From Casetext: Smarter Legal Research

Olrun v. State

Court of Appeals of Alaska
Jan 27, 2010
Court of Appeals Nos. A-9969 A-9970 (Alaska Ct. App. Jan. 27, 2010)

Opinion

Court of Appeals Nos. A-9969 A-9970.

January 27, 2010.

Appeal from the Superior Court, Fourth Judicial District, Bethel, Randy M. Olsen, Judge, Trial Court Nos. 4BE-01-121 CR 4BE-05-1675 CR.

Rex Lamont Butler, Rex Lamont Butler Associates, Inc., Anchorage, for the Appellant. Tamara de Lucia, Assistant Attorney General, Office of Special Prosecutions and Appeals, Anchorage, and Richard A. Svobodny, Acting Attorney General, Juneau, for the Appellee.
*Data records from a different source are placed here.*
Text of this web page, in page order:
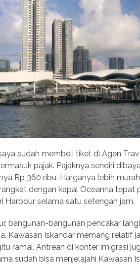
sudah membeli tiket di Agen
pajak. Pajaknya sendiri
Rp 360 ribu. Harganya lebih
dengan kapal Oceanna tepat
Harbour selama satu setengah jam.
bangunan-bangunan pencakar
Kawasan Iskandar memang relatif
ramai. Antrean di konter imigrasi
sudah bisa menjelajahi Kawasan
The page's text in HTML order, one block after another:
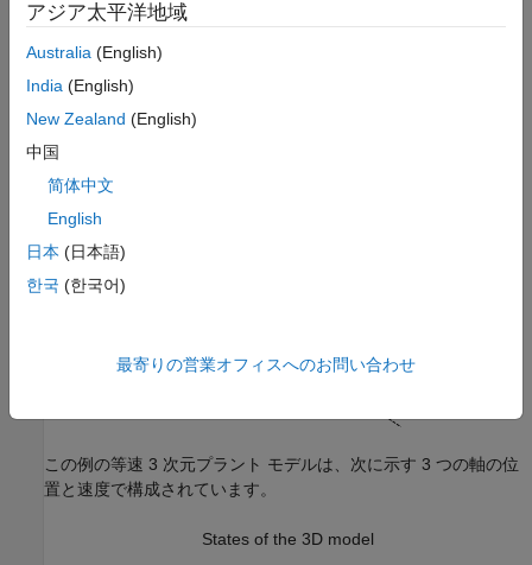
)、範囲、および仰角 (
) の読み取り値を測定値として使用します。
この例の等速 3 次元プラント モデルは、次に示す 3 つの軸の位
置と速度で構成されています。
States of the 3D model
アジア太平洋地域
Australia (English)
India (English)
New Zealand (English)
中国
简体中文
English
日本 (日本語)
한국 (한국어)
最寄りの営業オフィスへのお問い合わせ
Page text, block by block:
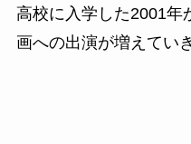
高校に入学した2001年
画への出演が増えてい
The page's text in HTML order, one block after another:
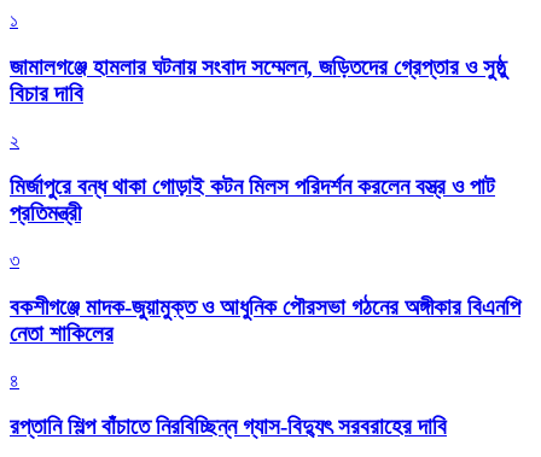
১
জামালগঞ্জে হামলার ঘটনায় সংবাদ সম্মেলন, জড়িতদের গ্রেপ্তার ও সুষ্ঠু
বিচার দাবি
২
মির্জাপুরে বন্ধ থাকা গোড়াই কটন মিলস পরিদর্শন করলেন বস্ত্র ও পাট
প্রতিমন্ত্রী
৩
বকশীগঞ্জে মাদক-জুয়ামুক্ত ও আধুনিক পৌরসভা গঠনের অঙ্গীকার বিএনপি
নেতা শাকিলের
৪
রপ্তানি শিল্প বাঁচাতে নিরবিচ্ছিন্ন গ্যাস-বিদ্যুৎ সরবরাহের দাবি
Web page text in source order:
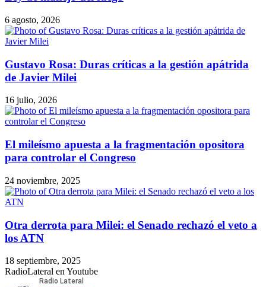
Gustavo Rosa: Duras críticas a la gestión apátrida
de Javier Milei
16 julio, 2026
El mileísmo apuesta a la fragmentación opositora
para controlar el Congreso
24 noviembre, 2025
Otra derrota para Milei: el Senado rechazó el veto a
los ATN
18 septiembre, 2025
RadioLateral en Youtube
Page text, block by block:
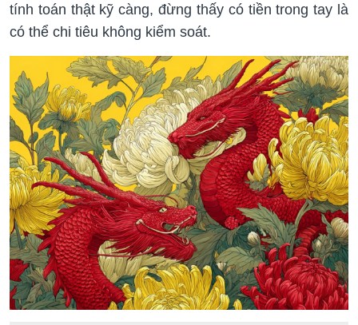
tính toán thật kỹ càng, đừng thấy có tiền trong tay là
có thể chi tiêu không kiểm soát.
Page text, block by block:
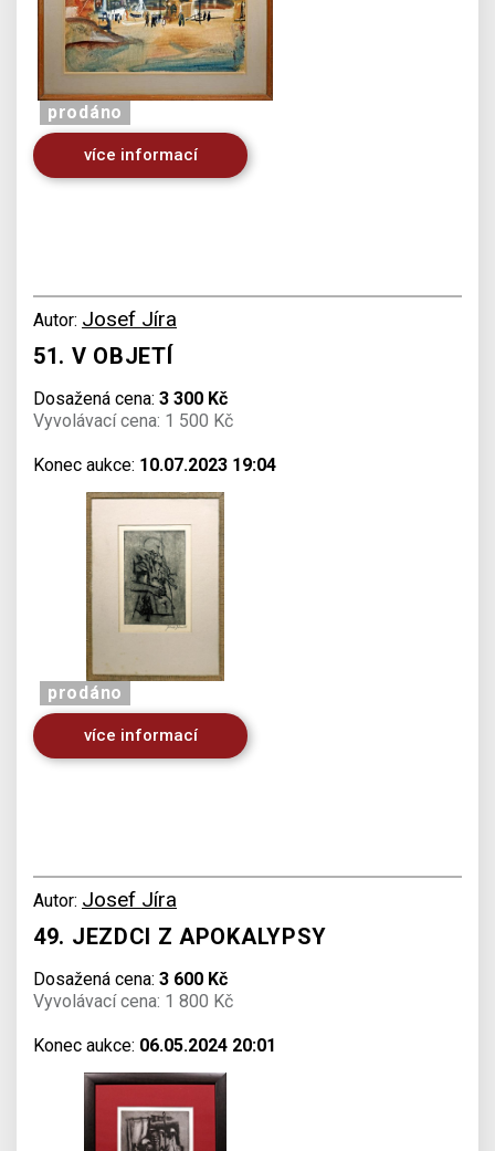
prodáno
více informací
Autor: Josef Jíra
51. V OBJETÍ
Dosažená cena: 3 300 Kč
Vyvolávací cena: 1 500 Kč
Konec aukce: 10.07.2023 19:04
prodáno
více informací
Autor: Josef Jíra
49. JEZDCI Z APOKALYPSY
Dosažená cena: 3 600 Kč
Vyvolávací cena: 1 800 Kč
Konec aukce: 06.05.2024 20:01
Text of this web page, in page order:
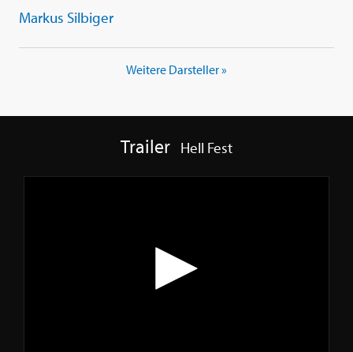
Markus Silbiger
Weitere Darsteller »
Trailer Hell Fest
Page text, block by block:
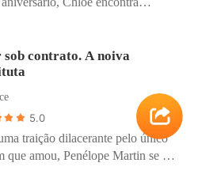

Before: Coats, Chief Judge, and Mannheimer and Bolger, Judges.


MEMORANDUM OPINION AND JUDGMENT


Leonard Olrun was convicted of two counts of sexual assault in the first degree for engaging in non-consensual genital and anal sex with L.R.K., a twenty-year-old woman. Olrun appeals, arguing that Superior Court Judge Randy M. Olsen erred in allowing the State to introduce certain evidence. Olrun also argues that there was insufficient evidence to support his convictions and that Judge Olsen imposed an excessive sentence. We affirm.

AS 11.41.410(a)(1).

Factual and procedural background

Olrun and L.R.K. are both from the village of Mekoryuk and are cousins. In the summer of 2004, Olrun had moved back to the village and was living at his uncle's house. L.R.K. has lived with her parents her entire life and in Mekoryuk since 1995. Although she was twenty years old in August 2004, the time of the alleged assault, she was born with hydrocephalia and had the mental capacity of a five-to seven-year-old. Mekoryuk is a small community of approximately two hundred people; people were generally aware of L.R.K.'s condition.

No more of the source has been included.